Decision Tree algorithm applies tree like structure graph or model of results and an array of significance and clue of occurrence effects, reserve costs and user satisfaction index. Technically, this is a way of a “selection” algorithm (that is, the use of conditional statements). Principally, this is a widely adapted method in operations research, particularly in decision analysis towards identifying the best strategy to a means. It is also a widely recognized mechanism in machine Learning.
Decision tree in machine learning has a flowchart-like build, where an internal node has a “test” on a specific attribute (e.g. whether a door opens or closes). For each anticipated event, is an outcome of a door, and each node stands as a class label (decision adapted after calculating all characteristics). Paths from root to leaf stands as classification compartments. In decision analysis, decision tree is close to influence diagram, widely applied in analytical decision support equipment, where anticipated figures (or user satisfaction) of parallel options are computed.

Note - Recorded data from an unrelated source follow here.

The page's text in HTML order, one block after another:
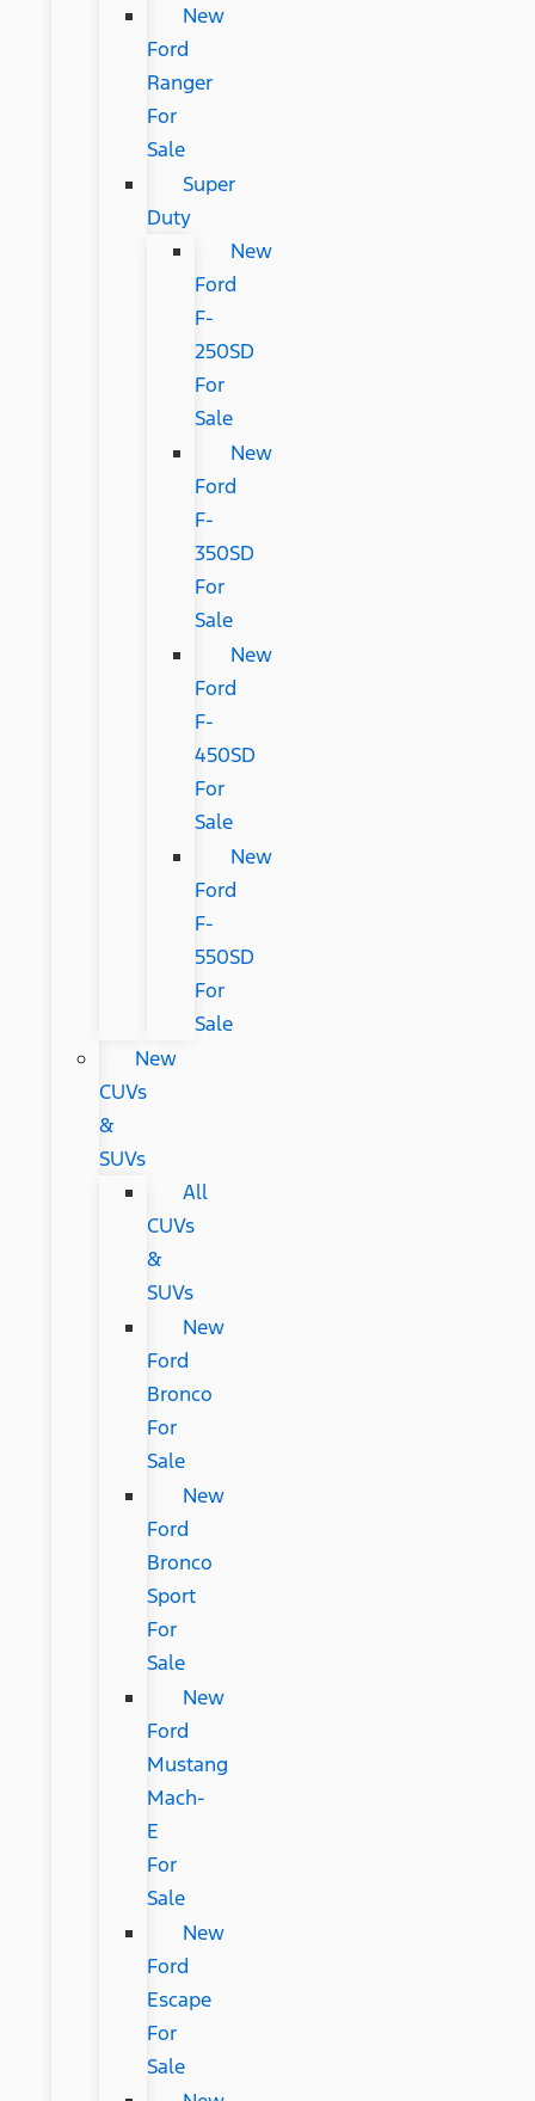
New
Ford
Ranger
For
Sale
Super
Duty
New
Ford
F-
250SD
For
Sale
New
Ford
F-
350SD
For
Sale
New
Ford
F-
450SD
For
Sale
New
Ford
F-
550SD
For
Sale
New
CUVs
&
SUVs
All
CUVs
&
SUVs
New
Ford
Bronco
For
Sale
New
Ford
Bronco
Sport
For
Sale
New
Ford
Mustang
Mach-
E
For
Sale
New
Ford
Escape
For
Sale

Components of a Decision tree include but not limited to:
- Decision nodes:-usually signified by squares, b. Chance Nodes: indicated by circles, c. End nodes: shown by triangles.

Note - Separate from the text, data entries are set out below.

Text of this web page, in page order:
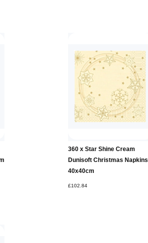
360 x Star Shine Cream
Dunisoft Christmas Napkins
40x40cm
£102.84
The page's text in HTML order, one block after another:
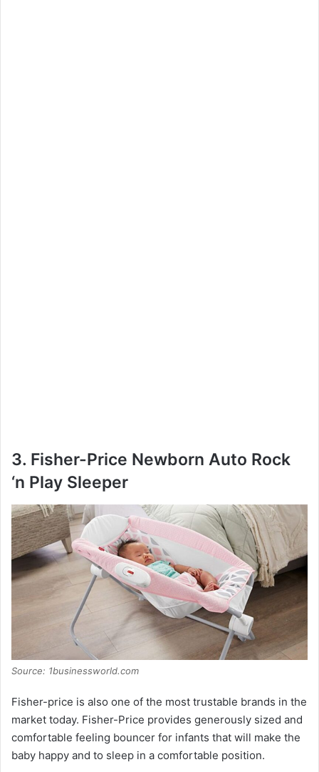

Decision trees are applied in operations research, and management. For instance, in real time, Decision trees are usually are taken online without regard to incomplete knowledge, paralleled by a probability model such as conditional probabilities. Decision trees have direct impact on influence diagrams, utility functions and several other decision analysis tools and methods. Direct application of decision trees can be seen in business, health economics, public health research or management.
In machine learning, during Classification, data slated for mining could usually divided into:
- Fine tree
- Medium Tree
- Coarse Tree
These categories of tree based mining usually produce similar or same output results.
Structuring data into regression and models targeting data mining is a good strategy for training datasets for best accuracy and feature selection. A decision tree algorithm in Machine Learning, does a set of iterative steps before it comes to a logical conclusion when plotted on screen.
For instance, a recently culled data from CDC.gov with columns or feature labels,
|Year, StateAbbr, StateDesc, CityName, GeographicLevel, DataSource, Category, UniqueID Measure, Data_Value_Unit, DataValueTypeID, Data_Value_Type, Data_Value, Data_Value_Footnote_Symbol, Data_Value_Footnote, Low_Confidence_Limit, High_Confidence_Limit, PopulationCount, GeoLocation, CategoryID, MeasureId, CityFIPS TractFIPS, Short_Question_Text
Data-set Source: Center for Disease Control & Prevention. 2016. 500 Cities: Binge drinking among adults aged >=18 years | Chronic Disease and Health Promotion Data & Indicators. [ONLINE] Available at: https://chronicdata.cdc.gov/500-Cities/500-Cities-Binge-drinking-among-adults-aged-18-yea/gqat-rcqz/data. [Accessed 1 February, 2018].
The total dataset in excel is over twenty-five thousand (25,000), but I split the contents for training (50 datasets) and the rest for prediction analysis.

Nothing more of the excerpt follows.